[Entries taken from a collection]

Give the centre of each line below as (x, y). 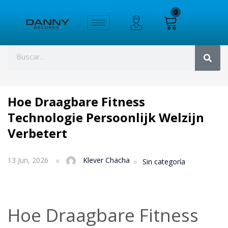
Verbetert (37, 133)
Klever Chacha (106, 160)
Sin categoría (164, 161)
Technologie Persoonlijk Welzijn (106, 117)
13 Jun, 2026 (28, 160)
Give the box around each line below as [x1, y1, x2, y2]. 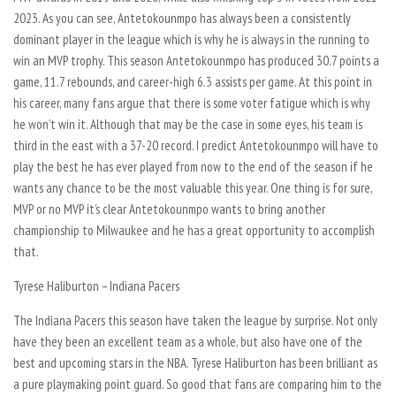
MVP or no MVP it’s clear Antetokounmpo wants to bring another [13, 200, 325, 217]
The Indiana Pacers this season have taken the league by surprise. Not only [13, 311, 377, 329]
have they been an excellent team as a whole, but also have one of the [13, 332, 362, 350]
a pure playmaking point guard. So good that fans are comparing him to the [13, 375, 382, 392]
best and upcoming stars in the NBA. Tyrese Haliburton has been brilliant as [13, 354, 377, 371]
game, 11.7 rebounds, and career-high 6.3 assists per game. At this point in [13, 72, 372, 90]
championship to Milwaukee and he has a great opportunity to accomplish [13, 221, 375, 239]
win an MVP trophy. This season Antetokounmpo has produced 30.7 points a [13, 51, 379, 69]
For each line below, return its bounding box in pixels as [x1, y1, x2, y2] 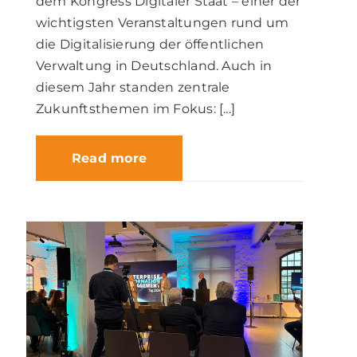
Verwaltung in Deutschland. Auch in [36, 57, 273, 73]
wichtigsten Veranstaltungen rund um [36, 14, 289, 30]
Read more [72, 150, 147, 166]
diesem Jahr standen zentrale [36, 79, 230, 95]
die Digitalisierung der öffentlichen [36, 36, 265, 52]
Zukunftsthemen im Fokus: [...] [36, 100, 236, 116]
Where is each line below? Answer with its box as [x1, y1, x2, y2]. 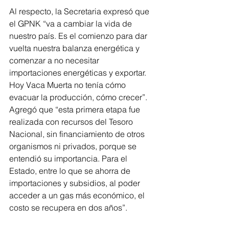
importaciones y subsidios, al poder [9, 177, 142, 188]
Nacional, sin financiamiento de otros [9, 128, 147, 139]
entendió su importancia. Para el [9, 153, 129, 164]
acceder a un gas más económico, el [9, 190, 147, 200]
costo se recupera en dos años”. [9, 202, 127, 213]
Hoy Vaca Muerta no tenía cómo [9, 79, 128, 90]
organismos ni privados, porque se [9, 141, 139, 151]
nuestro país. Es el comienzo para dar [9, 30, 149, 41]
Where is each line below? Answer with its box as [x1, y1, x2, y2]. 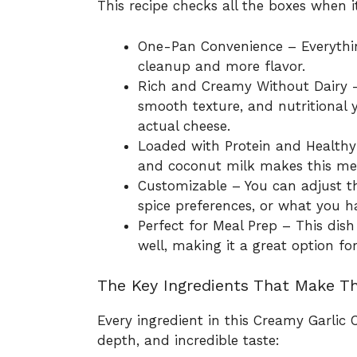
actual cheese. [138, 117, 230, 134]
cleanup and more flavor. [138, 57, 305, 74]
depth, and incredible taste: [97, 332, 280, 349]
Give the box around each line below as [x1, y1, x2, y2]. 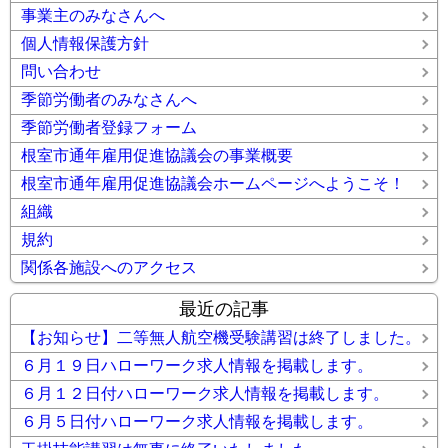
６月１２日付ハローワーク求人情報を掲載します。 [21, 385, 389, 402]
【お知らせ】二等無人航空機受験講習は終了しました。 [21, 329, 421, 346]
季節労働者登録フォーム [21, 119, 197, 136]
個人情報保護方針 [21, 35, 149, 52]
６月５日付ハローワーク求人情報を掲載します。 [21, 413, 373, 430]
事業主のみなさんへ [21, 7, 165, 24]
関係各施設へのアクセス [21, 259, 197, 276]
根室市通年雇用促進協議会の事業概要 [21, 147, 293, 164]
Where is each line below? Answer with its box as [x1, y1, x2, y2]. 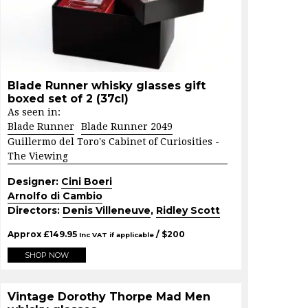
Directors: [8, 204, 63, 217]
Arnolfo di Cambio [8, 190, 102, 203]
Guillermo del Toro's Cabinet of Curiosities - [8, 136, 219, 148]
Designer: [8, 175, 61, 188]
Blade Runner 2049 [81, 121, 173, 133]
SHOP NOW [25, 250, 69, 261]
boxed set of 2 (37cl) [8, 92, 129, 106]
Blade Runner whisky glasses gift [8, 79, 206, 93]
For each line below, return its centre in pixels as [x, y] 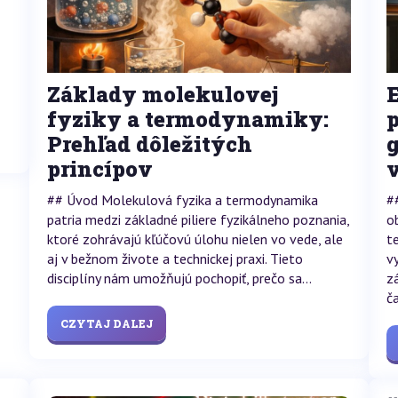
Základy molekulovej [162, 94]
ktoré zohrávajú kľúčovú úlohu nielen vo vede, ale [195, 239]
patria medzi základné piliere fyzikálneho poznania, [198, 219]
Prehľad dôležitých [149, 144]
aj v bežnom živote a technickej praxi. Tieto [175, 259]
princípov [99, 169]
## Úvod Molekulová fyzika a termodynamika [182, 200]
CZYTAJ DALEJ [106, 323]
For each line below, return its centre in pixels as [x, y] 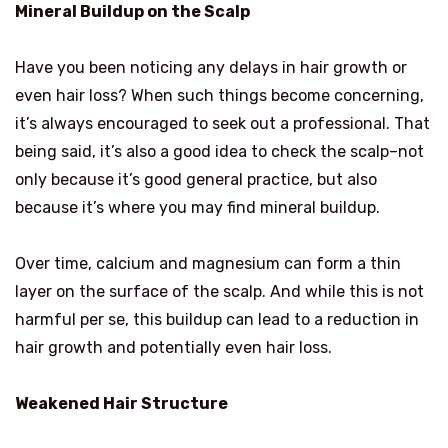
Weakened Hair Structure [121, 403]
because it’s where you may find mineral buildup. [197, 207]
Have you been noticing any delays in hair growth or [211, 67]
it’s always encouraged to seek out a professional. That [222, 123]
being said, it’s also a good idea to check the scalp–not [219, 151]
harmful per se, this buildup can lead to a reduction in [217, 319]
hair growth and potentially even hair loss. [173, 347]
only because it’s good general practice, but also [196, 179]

**Task to complete:**
What you need to produce is an exact copy of the entries above, limited to the lines from the one with "cleanup and more flavor. [138, 57, 305, 74]" up to and including the one with "根室市通年雇用促進協議会の事業概要 [21, 147, 293, 164]", without pictures.

**Response for this exercise:**
cleanup and more flavor. [138, 57, 305, 74]
depth, and incredible taste: [97, 332, 280, 349]
Give the box around each line below as [x1, y1, x2, y2]. 
６月１２日付ハローワーク求人情報を掲載します。 [21, 385, 389, 402]
【お知らせ】二等無人航空機受験講習は終了しました。 [21, 329, 421, 346]
季節労働者登録フォーム [21, 119, 197, 136]
個人情報保護方針 [21, 35, 149, 52]
６月５日付ハローワーク求人情報を掲載します。 [21, 413, 373, 430]
事業主のみなさんへ [21, 7, 165, 24]
関係各施設へのアクセス [21, 259, 197, 276]
根室市通年雇用促進協議会の事業概要 [21, 147, 293, 164]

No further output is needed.